» **What is needed**: The answer must consist of every line from the entries below that contains the word "system".

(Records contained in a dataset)
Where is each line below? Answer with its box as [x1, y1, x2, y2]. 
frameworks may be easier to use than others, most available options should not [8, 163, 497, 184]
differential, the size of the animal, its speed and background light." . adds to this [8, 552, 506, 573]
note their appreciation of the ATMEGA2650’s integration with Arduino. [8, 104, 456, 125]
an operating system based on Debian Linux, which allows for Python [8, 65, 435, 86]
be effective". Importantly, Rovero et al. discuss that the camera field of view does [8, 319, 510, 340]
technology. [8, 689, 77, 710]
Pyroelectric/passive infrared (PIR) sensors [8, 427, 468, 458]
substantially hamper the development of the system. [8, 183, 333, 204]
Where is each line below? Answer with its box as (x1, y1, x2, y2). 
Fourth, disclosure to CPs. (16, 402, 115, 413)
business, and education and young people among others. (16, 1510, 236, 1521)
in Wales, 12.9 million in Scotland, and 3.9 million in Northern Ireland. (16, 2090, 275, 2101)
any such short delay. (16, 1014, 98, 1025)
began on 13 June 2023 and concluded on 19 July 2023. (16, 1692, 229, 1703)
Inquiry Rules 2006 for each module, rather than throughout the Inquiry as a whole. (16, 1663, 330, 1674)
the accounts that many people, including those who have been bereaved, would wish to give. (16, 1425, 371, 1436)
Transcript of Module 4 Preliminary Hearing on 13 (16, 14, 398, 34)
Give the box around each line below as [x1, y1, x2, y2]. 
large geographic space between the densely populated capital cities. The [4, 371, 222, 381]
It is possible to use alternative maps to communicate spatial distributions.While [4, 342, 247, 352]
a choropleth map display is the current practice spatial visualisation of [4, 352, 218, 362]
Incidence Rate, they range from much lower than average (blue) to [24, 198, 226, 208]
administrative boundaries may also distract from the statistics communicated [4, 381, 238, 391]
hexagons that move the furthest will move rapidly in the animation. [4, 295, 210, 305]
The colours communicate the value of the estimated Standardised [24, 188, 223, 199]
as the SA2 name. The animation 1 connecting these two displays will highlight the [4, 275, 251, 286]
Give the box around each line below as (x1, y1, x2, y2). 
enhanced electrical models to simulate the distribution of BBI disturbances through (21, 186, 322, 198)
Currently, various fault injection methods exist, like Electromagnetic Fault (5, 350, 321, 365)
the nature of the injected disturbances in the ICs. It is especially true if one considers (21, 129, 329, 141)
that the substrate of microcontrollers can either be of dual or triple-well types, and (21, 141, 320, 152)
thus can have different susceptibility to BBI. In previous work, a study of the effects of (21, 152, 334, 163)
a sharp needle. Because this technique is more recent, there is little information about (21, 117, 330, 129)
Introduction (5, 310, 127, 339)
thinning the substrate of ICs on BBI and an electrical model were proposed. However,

» **Answer to this task**:
an operating system based on Debian Linux, which allows for Python [8, 65, 435, 86]
substantially hamper the development of the system. [8, 183, 333, 204]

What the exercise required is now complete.